Valencian International University, Valencia, Spain, and Applied Biophysics and Bioengineering Group, Simon Bolivar University, Caracas, Venezuela.
Valencian International University, Valencia, Spain.
Phys Med. 2022 Jul;99:113-119. doi: 10.1016/j.ejmp.2022.05.015. Epub 2022 Jun 4.
Intracerebral hemorrhage (ICH) is a high mortality rate, critical medical injury, produced by the rupture of a blood vessel of the vascular system inside the skull. ICH can lead to paralysis and even death. Therefore, it is considered a clinically dangerous disease that needs to be treated quickly. Thanks to the advancement in machine learning and the computing power of today's microprocessors, deep learning has become an unbelievably valuable tool for detecting diseases, in particular from medical images. In this work, we are interested in differentiating computer tomography (CT) images of healthy brains and ICH using a ResNet-18, a deep residual convolutional neural network. In addition, the gradient-weighted class activation mapping (Grad-CAM) technique was employed to visually explore and understand the network's decisions. The generalizability of the detector was assessed through a 100-iteration Monte Carlo cross-validation (80% of the data for training and 20% for test). In a database with 200 CT images of brains (100 with ICH and 100 without ICH), the detector yielded, on average, 95.93%accuracy, 96.20% specificity, 95.65% sensitivity, 96.40% precision, and 95.91% F1-core, with an average computing time of 165.90 s to train the network (on 160 images) and 1.17 s to test it with 40 CT images. These results are comparable with the state of the art with a simpler and lower computational load approach. Our detector could assist physicians in their medical decision, in resource optimization and in reducing the time and error in the diagnosis of ICH.

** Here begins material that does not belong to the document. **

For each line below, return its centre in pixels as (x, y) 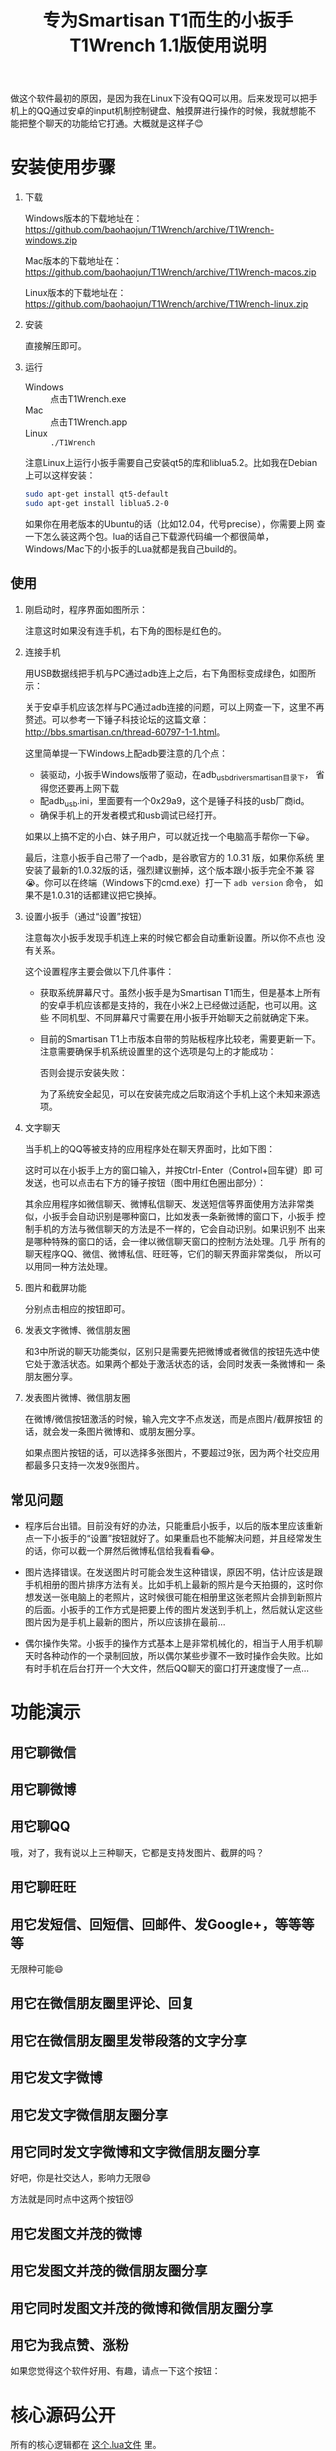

脑出血(ICH)是一种高死亡率、危急的医学损伤,由颅骨内血管系统的血管破裂引起。ICH 可导致瘫痪,甚至死亡。因此,它被认为是一种需要迅速治疗的临床危险疾病。由于机器学习的进步和当今微处理器的计算能力,深度学习已成为一种非常有价值的工具,可以用于检测疾病,特别是从医学图像中检测疾病。在这项工作中,我们有兴趣使用 ResNet-18(一种深度残差卷积神经网络)区分健康大脑和 ICH 的计算机断层扫描(CT)图像。此外,还采用了梯度加权类激活映射(Grad-CAM)技术来直观地探索和理解网络的决策。通过 100 次迭代蒙特卡罗交叉验证(80%的数据用于训练,20%的数据用于测试)评估了检测器的泛化能力。在一个包含 200 张大脑 CT 图像的数据库中(100 张有 ICH,100 张没有 ICH),该检测器的平均准确率为 95.93%,特异性为 96.20%,敏感性为 95.65%,精度为 96.40%,F1 核心值为 95.91%,平均训练网络的计算时间为 165.90 秒(在 160 张图像上),用 40 张 CT 图像测试的时间为 1.17 秒。这些结果与具有更简单和更低计算负载的方法的最新技术相当。我们的检测器可以帮助医生做出医疗决策,优化资源,并减少 ICH 诊断中的时间和错误。